Hello, Jewell Family:
Today, with the endorsement of the William Jewell College Board of Trustees, I am launching an initiative that I believe will be among the most significant—and generative—in the College’s history.
It is important to me and the Board that our Jewell Family be the first to hear of this important endeavor, which will be shared broadly later today.
As you know, our Jewell community is working with intent and purpose to create a diverse and equitable culture at Jewell. Our aim is to advance the shared prosperity of our Region by educating and graduating diverse, critical thinkers who are devoted to creating opportunities without barriers for everyone in Kansas City. I recently hired Dr. Rodney Smith to lead these efforts as the founding Vice President for Access and Engagement.
As part of this work, the Board of Trustees and I recognize that it is time we address and speak to our history, and in particular our founding in 1849. Accordingly, today I am founding a Racial Reconciliation Commission at William Jewell College, Chaired by Dr. Rodney Smith, and guided by experts within our faculty, our Liberty and Kansas City communities, and the Black Archives of Mid-America Kansas City. Use this link to access our press release and video announcing the launching of the Commission
To be clear, this endeavor will include acknowledging that many of our founders were slaveholders; the Commission also is likely to uncover evidence that enslaved people worked on our campus. These are historical facts we cannot change. But we can give voice to our past and then allow that past to inform our future.
The work of the Commission will not be undertaken lightly—nor will it occur in haste or be influenced by any one perspective—because the predicate of our effort is simple: Facts aren’t frightening. It is our duty to tell Jewell’s story deliberately and thoughtfully over the course of the next year with the aim of finding and expressing both an historical and moral truth about the racial history of William Jewell College spanning the years of our founding until today.
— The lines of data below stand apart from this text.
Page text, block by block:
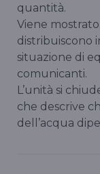
quantità.
Viene
distribuiscono
situazione di
comunicanti.
L’unità si
che descrive
dell’acqua
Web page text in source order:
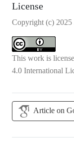
License
Copyright (c) 2025
This work is
4.0 International
Article on
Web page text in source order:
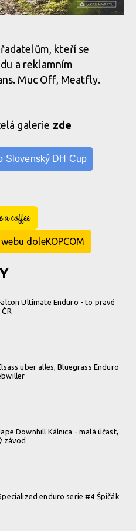
kteří se
a reklamním
Muc Off, Meatfly.
galerie zde
Slovenský DH Cup
a Coffee
doleKOPCOM
Ultimate Enduro - to pravé
uber alles, Bluegrass Enduro
Downhill Kálnica - malá účast,
závod
enduro serie #4 Špičák
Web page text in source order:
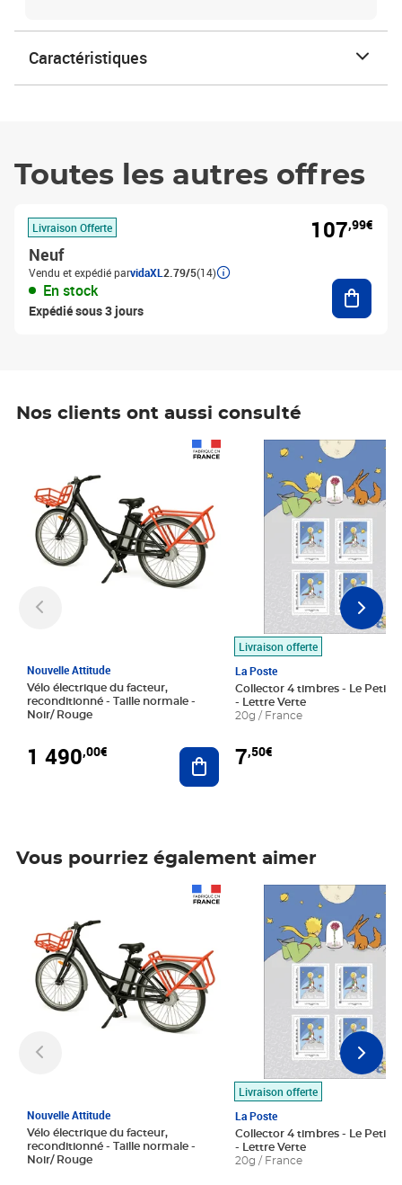
Caractéristiques
Toutes les autres offres
Livraison Offerte
Neuf
Vendu et expédié parvidaXL 2.79/5(14)
En stock
Expédié sous 3 jours
107,99€
Nos clients ont aussi consulté
Nouvelle Attitude
Vélo électrique du facteur,
reconditionné - Taille normale -
Noir/ Rouge
1 490,00€ Ajouter au panier
Livraison offerte
La Poste
Collector 4 timbres - Le Petit
- Lettre Verte
20g / France
7,50€
Prix 7,50€
Vous pourriez également aimer
Nouvelle Attitude
Vélo électrique du facteur,
reconditionné - Taille normale -
Noir/ Rouge
Livraison offerte
La Poste
Collector 4 timbres - Le Petit
- Lettre Verte
20g / France
Prix 7,50€
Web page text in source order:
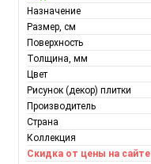
Назначение
Размер, см
Поверхность
Толщина, мм
Цвет
Рисунок (декор) плитки
Производитель
Страна
Коллекция
Скидка от цены на сайте

I am grateful to Commission members and community advisors for giving of their intellectual energy to this vital initiative, including the following individuals:
- Dr. Rodney Smith, Commission Chair and Vice President for Access and Engagement
- Dr. Donna Gardner, Chair of the Education Department
- Brynesha Griffin-Bey, Student Representative
- Moses Harper, Assistant Football Coach
- Marcus Jones, Student and Treasurer of the Black Student Alliance
- Dr. Anthony Maglione, Director of Choral Studies
- Chris McCabe, Head Men’s Basketball Coach
- Mark Mathes, Distinguished Alumnus and Liberty Historian
- Hayley Michael, Student Participant in “Slavery, Memory, and Justice” Course
- Clark Morris, Vice President for Advancement
- Hunter O’Connor, Student and Kappa Alpha Order Number One
- Keith Pence, William Jewell College Trustee
- Dr. Andy Pratt, Dean Emeritus of the Chapel
- Eileen Houston-Stewart, William Jewell Trustee Emerita and Alumna
- Dr. Vernon Howard, Distinguished Alumnus and President, Southern Christian Leadership Conference of Greater Kansas City
- Dr. Cecelia Robinson, Professor Emerita and Historian of Clay County African American Legacy, Inc.
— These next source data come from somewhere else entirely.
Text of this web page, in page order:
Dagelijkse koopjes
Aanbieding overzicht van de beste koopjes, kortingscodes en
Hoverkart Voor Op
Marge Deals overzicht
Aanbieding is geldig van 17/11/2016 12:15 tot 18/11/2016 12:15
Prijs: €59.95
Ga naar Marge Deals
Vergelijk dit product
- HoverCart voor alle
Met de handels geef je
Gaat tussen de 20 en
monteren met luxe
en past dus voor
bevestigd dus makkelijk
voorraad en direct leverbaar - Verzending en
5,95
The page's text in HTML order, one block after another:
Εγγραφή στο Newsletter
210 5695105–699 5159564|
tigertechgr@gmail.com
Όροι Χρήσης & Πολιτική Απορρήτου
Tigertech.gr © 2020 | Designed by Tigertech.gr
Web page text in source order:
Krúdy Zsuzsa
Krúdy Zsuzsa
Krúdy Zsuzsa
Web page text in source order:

Advisors to the Commission
- Vincent Paul Gauthier — Kansas City Community Advisor
- Dr. David Sallee, President Emeritus of William Jewell College — Liberty Community Advisor
- Dr. Chris Wilkins — Faculty Expert Advisor on Slavery, Memory, and Justice
- Dr. Carmaletta Williams and The Black Archives of Mid-America Kansas City — Research Advisor
As the work of the Commission unfolds, Dr. Smith and I will serve as spokespeople for the Board, sharing our William Jewell story with the larger community in the days and months ahead. Please forward any inquiries from community members or media to Cara Dahlor at email@example.com, and she will coordinate communication on behalf of the College.
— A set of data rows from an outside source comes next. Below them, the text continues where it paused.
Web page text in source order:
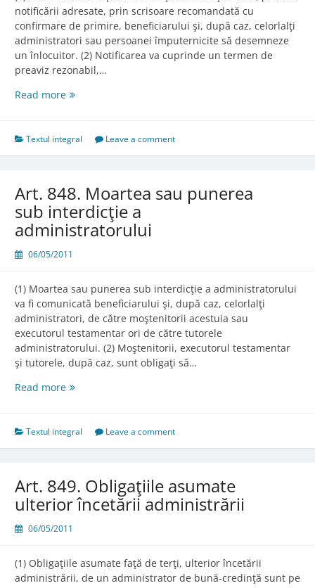
notificării adresate, prin scrisoare recomandată cu
confirmare de primire, beneficiarului şi, după caz, celorlalţi
administratori sau persoanei împuternicite să desemneze
un înlocuitor. (2) Notificarea va cuprinde un termen de
preaviz rezonabil,…
Read moreArt.
renunţării
Textul integral Leave a comment
Art. 848. Moartea sau punerea
sub interdicţie a
administratorului
06/05/2011
(1) Moartea sau punerea sub interdicţie a administratorului
va fi comunicată beneficiarului şi, după caz, celorlalţi
administratori, de către moştenitorii acestuia sau
executorul testamentar ori de către tutorele
administratorului. (2) Moştenitorii, executorul testamentar
şi tutorele, după caz, sunt obligaţi să…
Read moreArt.
sau
punerea
a
administratorului
Textul integral Leave a comment
Art. 849. Obligaţiile asumate
ulterior încetării administrării
06/05/2011
(1) Obligaţiile asumate faţă de terţi, ulterior încetării
administrării, de un administrator de bună-credinţă sunt pe
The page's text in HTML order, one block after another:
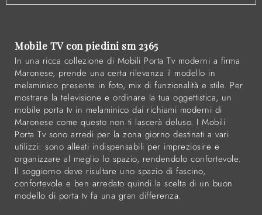
Mobile TV con piedini sm 2365
In una ricca collezione di Mobili Porta Tv moderni a firma
Maronese, prende una certa rilevanza il modello in
melaminico presente in foto, mix di funzionalità e stile. Per
mostrare la televisione e ordinare la tua oggettistica, un
mobile porta tv in melaminico dai richiami moderni di
Maronese come questo non ti lascerà deluso. I Mobili
Porta Tv sono arredi per la zona giorno destinati a vari
utilizzi: sono alleati indispensabili per impreziosire e
organizzare al meglio lo spazio, rendendolo confortevole.
Il soggiorno deve risultare uno spazio di fascino,
confortevole e ben arredato quindi la scelta di un buon
modello di porta tv fa una gran differenza.
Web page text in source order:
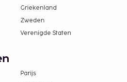
Griekenland
Zweden
Verenigde Staten
Parijs
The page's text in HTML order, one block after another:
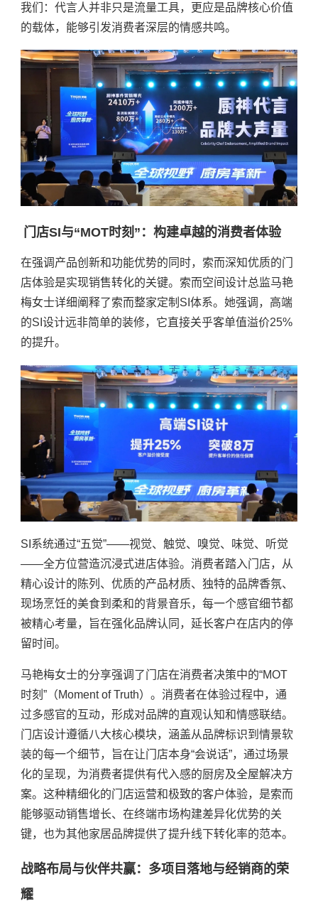
我们：代言人并非只是流量工具，更应是品牌核心价值
的载体，能够引发消费者深层的情感共鸣。
门店SI与“MOT时刻”：构建卓越的消费者体验
在强调产品创新和功能优势的同时，索而深知优质的门
店体验是实现销售转化的关键。索而空间设计总监马艳
梅女士详细阐释了索而整家定制 SI 体系。她强调，高端
的SI设计远非简单的装修，它直接关乎客单值溢价25%
的提升。
S 系统通过“五觉”——视觉、触觉、嗅觉、味觉、听觉
——全方位营造沉浸式进店体验。消费者踏入门店，从
精心设计的陈列、优质的产品材质、独特的品牌香氛、
现场烹饪的美食到柔和的背景音乐，每一个感官细节都
被精心考量，旨在强化品牌认同，延长客户在店内的停
留时间。
马艳梅女士的分享强调了门店在消费者决策中的“MOT
时刻”（Moment of Truth）。消费者在体验过程中，通
过多感官的互动，形成对品牌的直观认知和情感联结。
门店设计遵循八大核心模块，涵盖从品牌标识到情景软
装的每一个细节，旨在让门店本身“会说话”，通过场景
化的呈现，为消费者提供有代入感的厨房及全屋解决方
案。这种精细化的门店运营和极致的客户体验，是索而
能够驱动销售增长、在终端市场构建差异化优势的关
键，也为其他家居品牌提供了提升线下转化率的范本。
战略布局与伙伴共赢：多项目落地与经销商的荣
耀

I’m proud to serve as President of an institution of higher learning that embraces this opportunity with transparency and authenticity. The Board and I see the upcoming work of the Commission as a driving force for good on The Hill and beyond. I know you join us in being open to what we will discover, honest about its impact, and hopeful for the vibrant future of William Jewell College and our Region.